What struck me when I saw the seating plan of the BA77 flight on which Jimmy Mubenga died on 12 October 2010 was his seat’s proximity to the toilet at the back of the plane. Also was the fact that he was hedged in left, right and centre by G4S operatives. As The Guardian reported, on that same flight, there were British, American and Canadian engineers going to make money for themselves and families from Angola’s lucrative oil fields, diamonds, gold and copper mines. Jimmy Mubenga was the only citizen going back to his own country in chains, seated by the back toilets.
The Crown Prosecution Service last week decided not to prosecute G4S or its employees over the death by “restraint” of Jimmy Mubenga. Former chief prisons inspector Lord Ramsbotham said: “In the face of all the evidence . . . I find that CPS decision, at kindest, perverse.” Indeed it was perverse in the full sense of that word, not just against the evidence, but wicked — and entirely consistent with the British state’s attitude and behaviour towards citizens of “lesser countries”.
Angola is five times bigger than UK in land mass, it is Africa’s third largest producer of oil but it ranked 148 out of 165 countries on the UNDP Human Development Index. Just over 70 per cent of the population live under the poverty line. Nearly 30 per cent of the population is illiterate, while over 60 per cent have no access to potable water. And UK companies are among the multinationals raking in billions every year from that country, indifferent to plight of the Angolan peoples.
reported that on the plane Jimmy was apparently resisting deportation. No, he
was rather resisting the imminence of protracted hunger and poverty; he was
resisting an unjust economic order that skewered his country resources away
from him to the benefit of western powers. “Help me! Help me... they are going
to kill me...” were Jimmy’s cries in the plane when he was heavily restrained
by the security operatives. None of BA’s pilots or stewards called for a doctor
on board, neither did any of those expatriate passengers going to Angola for a
better life moved from their seat nor raised their voices to save Jimmy.

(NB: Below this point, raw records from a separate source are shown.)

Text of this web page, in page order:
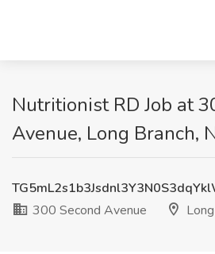
Nutritionist RD Job at
Avenue, Long Branch,
300 Second Avenue
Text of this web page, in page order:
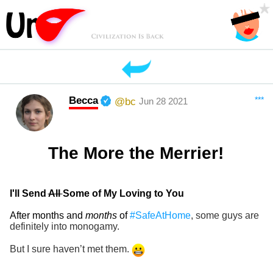
***
Becca @bc Jun 28 2021
The More the Merrier!
I'll SendAllSome of My Loving to You
After months and monthsof#SafeAtHome, some guys are
definitely into monogamy.
But I sure haven’t met them.
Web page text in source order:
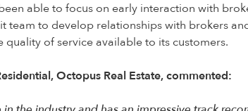
able to focus on early interaction with
team to develop relationships with brokers
quality of service available to its customers.
Octopus Real Estate,commented:
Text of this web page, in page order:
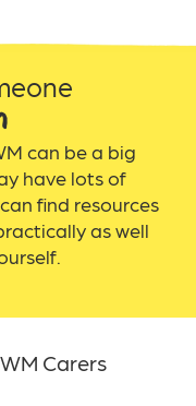
can be a big
have lots of
find resources
as well
Carers
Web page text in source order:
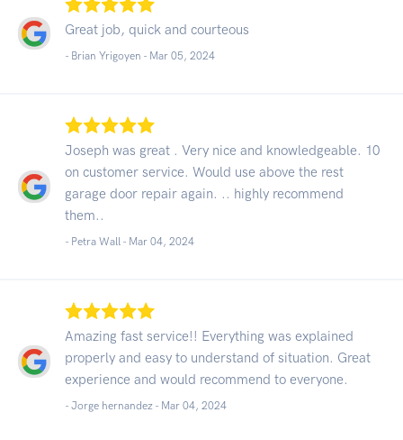
Great job, quick and courteous
- Brian Yrigoyen - Mar 05, 2024
Joseph was great . Very nice and knowledgeable. 10
on customer service. Would use above the rest
garage door repair again. .. highly recommend
them..
- Petra Wall - Mar 04, 2024
Amazing fast service!! Everything was explained
properly and easy to understand of situation. Great
experience and would recommend to everyone.
- Jorge hernandez - Mar 04, 2024
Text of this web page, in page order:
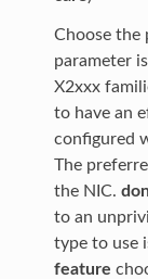
Choose the
parameter
X2xxx
to have an
configured
The
the NIC.
to an
type to use
feature
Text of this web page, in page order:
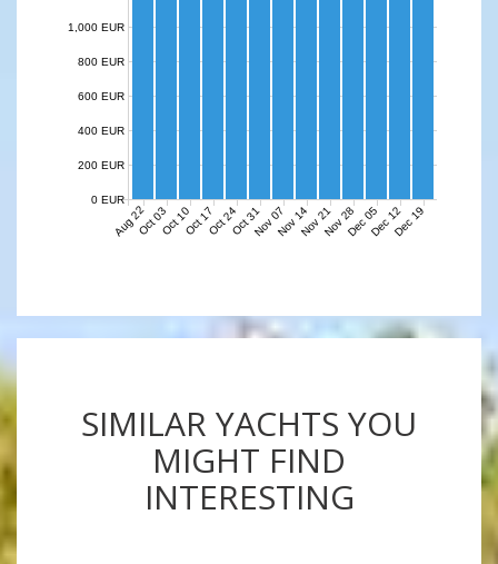
Aug 22Oct 03Oct 10Oct 17Oct 24Oct 31Nov 07Nov 14Nov 21Nov 28Dec 05Dec 12Dec 19
0 EUR
200 EUR
400 EUR
600 EUR
800 EUR
1,000 EUR
SIMILAR YACHTS YOU
MIGHT FIND
INTERESTING
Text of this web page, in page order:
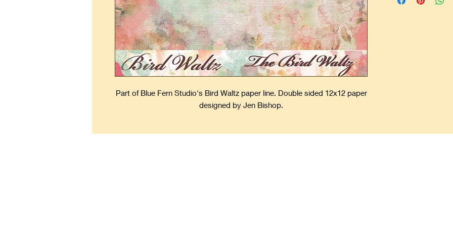
Part of Blue Fern Studio's Bird Waltz paper line. Double sided 12x12 paper
designed by Jen Bishop.
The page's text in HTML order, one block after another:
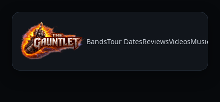
BandsTour DatesReviewsVideosMusic
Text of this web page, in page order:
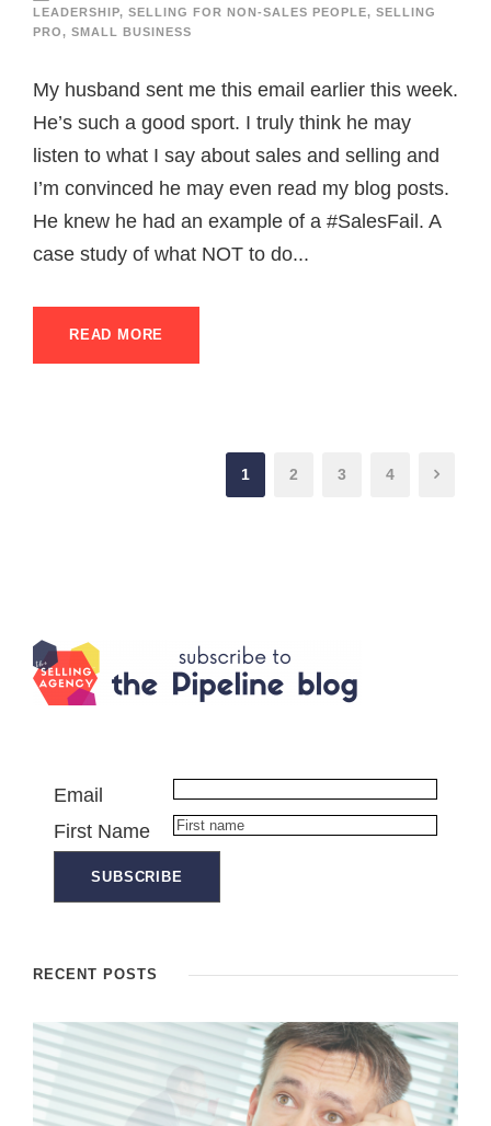
LEADERSHIP, SELLING FOR NON-SALES PEOPLE, SELLING
PRO, SMALL BUSINESS
My husband sent me this email earlier this week.
He’s such a good sport. I truly think he may
listen to what I say about sales and selling and
I’m convinced he may even read my blog posts.
He knew he had an example of a #SalesFail. A
case study of what NOT to do...
READ MORE
1 2 3 4
Email
First Name
RECENT POSTS
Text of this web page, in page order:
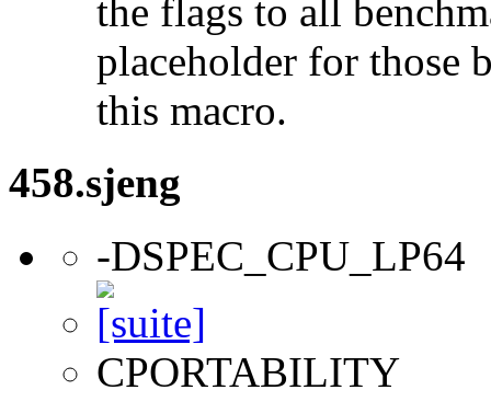
the flags to all
placeholder for those
this macro.
458.sjeng
-DSPEC_CPU_LP64
CPORTABILITY
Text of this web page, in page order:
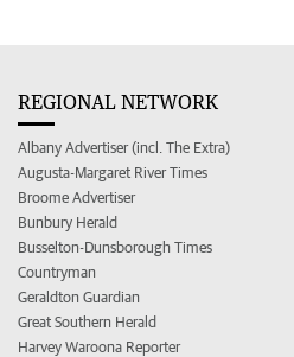
REGIONAL NETWORK
Albany Advertiser (incl. The Extra)
Augusta-Margaret River Times
Broome Advertiser
Bunbury Herald
Busselton-Dunsborough Times
Countryman
Geraldton Guardian
Great Southern Herald
Harvey Waroona Reporter
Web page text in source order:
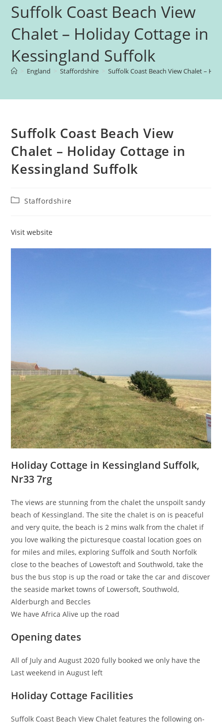
Suffolk Coast Beach View
Chalet – Holiday Cottage in
Kessingland Suffolk
England Staffordshire Suffolk Coast Beach View Chalet –
Suffolk Coast Beach View
Chalet – Holiday Cottage in
Kessingland Suffolk
PostStaffordshire
Visit website
Holiday Cottage in Kessingland Suffolk,
Nr33 7rg
The views are stunning from the chalet the unspoilt sandy
beach of Kessingland. The site the chalet is on is peaceful
and very quite, the beach is 2 mins walk from the chalet if
you love walking the picturesque coastal location goes on
for miles and miles, exploring Suffolk and South Norfolk
close to the beaches of Lowestoft and Southwold, take the
bus the bus stop is up the road or take the car and discover
the seaside market towns of Lowersoft, Southwold,
Alderburgh and Beccles
We have Africa Alive up the road
Opening dates
All of July and August 2020 fully booked we only have the
Last weekend in August left
Holiday Cottage Facilities
Suffolk Coast Beach View Chalet features the following on-
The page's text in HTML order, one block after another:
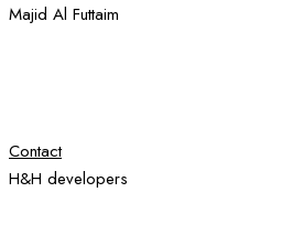
Majid Al Futtaim
Contact
H&H developers
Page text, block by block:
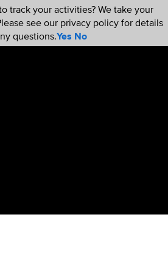
track your activities? We take your
see our privacy policy for details
questions.Yes No

Michael, an American oil worker on board said: "For the rest of the my
life I'm always going to have that at the back of my mind – could I have done
something? That is going to bother me every time I go to sleep. I didn't get
involved because I was scared I would get kicked off the flight and lose my
job. But that man paid a higher price than I would have."
It is that same dynamic of indifference on the plane that plays out on the ground in Angola, Nigeria, Congo or anywhere multinational companies squirrel away billions annually while being indifferent to the plight of natives who live on less than a dollar a day. When Nigerians led by Ayodeji Omotade bothered to challenge G4S operatives over the inhuman force meted out on another deportee in a BA 75 flight in 2008, not only did the pilot ordered him and his cohorts off the plane and BA barring him for life for being “disruptive,” the police stripped Mr Omotade of his cash and charged him to court.
That same week when Jimmy was killed on board, American commanders were agitated, running helter-skelter after bungling the rescue of a British citizen kidnapped in Afghanistan. General Petraeus flew over to London within days and President Obama called to reassure the Prime Minster and console the family. Had Jimmy Mubenga been an Australian, or a Canadian or an American, what happened on the BA 77 flight would never have been. In 2008, the British girls convicted of drug related offences in Ghana were later released to the British high commission in Accra.
Even Alan Hodgson, who was sentenced to 20 years in a Ghana prison for the same drug related crime, was later released to complete his term in London. Simon Mann, who with Margaret Thatcher’s son was convicted of a coup plot against the government of the oil-rich Equatorial Guinea, was sentenced to 34 years, but served only one year. As British citizens, they are not obliged to serve in African prisons. And yet in 2010, more than 80 Caribbean and African women were on six weeks hunger strike in Yarl Wood detention centre protesting the violent and vicious ways they and their children are being treated to by Serco operatives running the centre. Eliud Nyenze, a Kenyan died crawling on the floor in Oakington detention centre after his repeated cries for medical attention were ignored by G4S operatives running the centre. The Nigerian businessman Frank Ogboru died also screaming, “I can’t breathe, I can’t breathe", when he was restrained by four policemen in Woolwich in 2006.
The Crown Prosecution
Service decision not to prosecute G4S only confirms the lived experience of Jimmy,
Eliud, Frank and so many others.
The degree of respect the UK shows to a foreigner is proportional to the respect they show his/her country of origin. The maltreatment of Jimmy by G4S was not just an isolated case on the plane, it is routine treatment of citizens of lesser countries that is most manifest in the detention centres, ports of entry, and in the discriminatory immigration laws. Had the Guardian not forced the case into national attention by making it a front page headline for two consecutive days amidst other ‘worthwhile’ issues, a lot of people would not have known that such is going on and we might have believed the Home Office and G4S approved lie that Mr Jimmy Mubenga “took ill”.